I shoulda said this way earlier: Please see Precious for yourself.

This isn’t some Coke and gold circa 1986 shit. Won’t nobody accuse you of killing sisters and brothers in apartheid South Africa if you indulge your love of name-brand cola and dookie ropes.

Context:

I had a disturbing verbal altercation discussion with a random, aggressive woman from Ghana who had never heard that fried chicken consumption was a stereotype used to clown African Americans but still tried to bully me into agreeing that it was OK that Precious stole a 10-piece bucket of chicken because that’s how people get down in “the ghetto” sister about this fucking provocative movie at the Bed-Stuy version of Cheers. I did not bring up this movie or the book on which it is based. The instigator male bartender did by asking me what I thought of the flick and announcing my feelings about the narrative unevenness, the troublesome color politics, the pileup of visual stereotypes and the almost gleeful visual degradation of Precious’s large body to the bar full of Black women who loved the film.
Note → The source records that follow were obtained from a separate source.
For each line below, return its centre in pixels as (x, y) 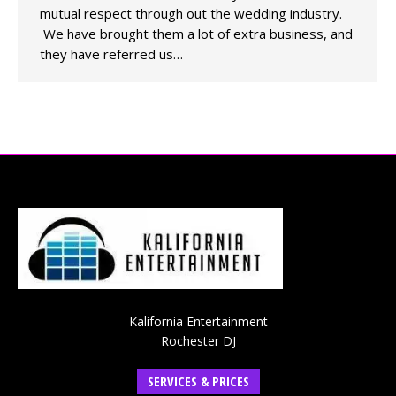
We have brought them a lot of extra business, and (196, 34)
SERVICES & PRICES (198, 381)
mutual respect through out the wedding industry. (191, 14)
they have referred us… (111, 54)
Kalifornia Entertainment (198, 321)
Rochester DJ (198, 340)

So here’s a Hollywood happy ending:

I am no longer discussing Precious with people who ride for it. Sorry. If they want to believe that it’s OK for a brown-skinned director who already stated his bias against dark skinned, overweight people  to trot out corny, racialized stereotypes under the auspices of telling a “real” story in “da ghetto,” that’s fine. Feel how you feel, how you feel, how you feel, how you feel, feel, feel it. Word to Roy Ayers. In the sunshine.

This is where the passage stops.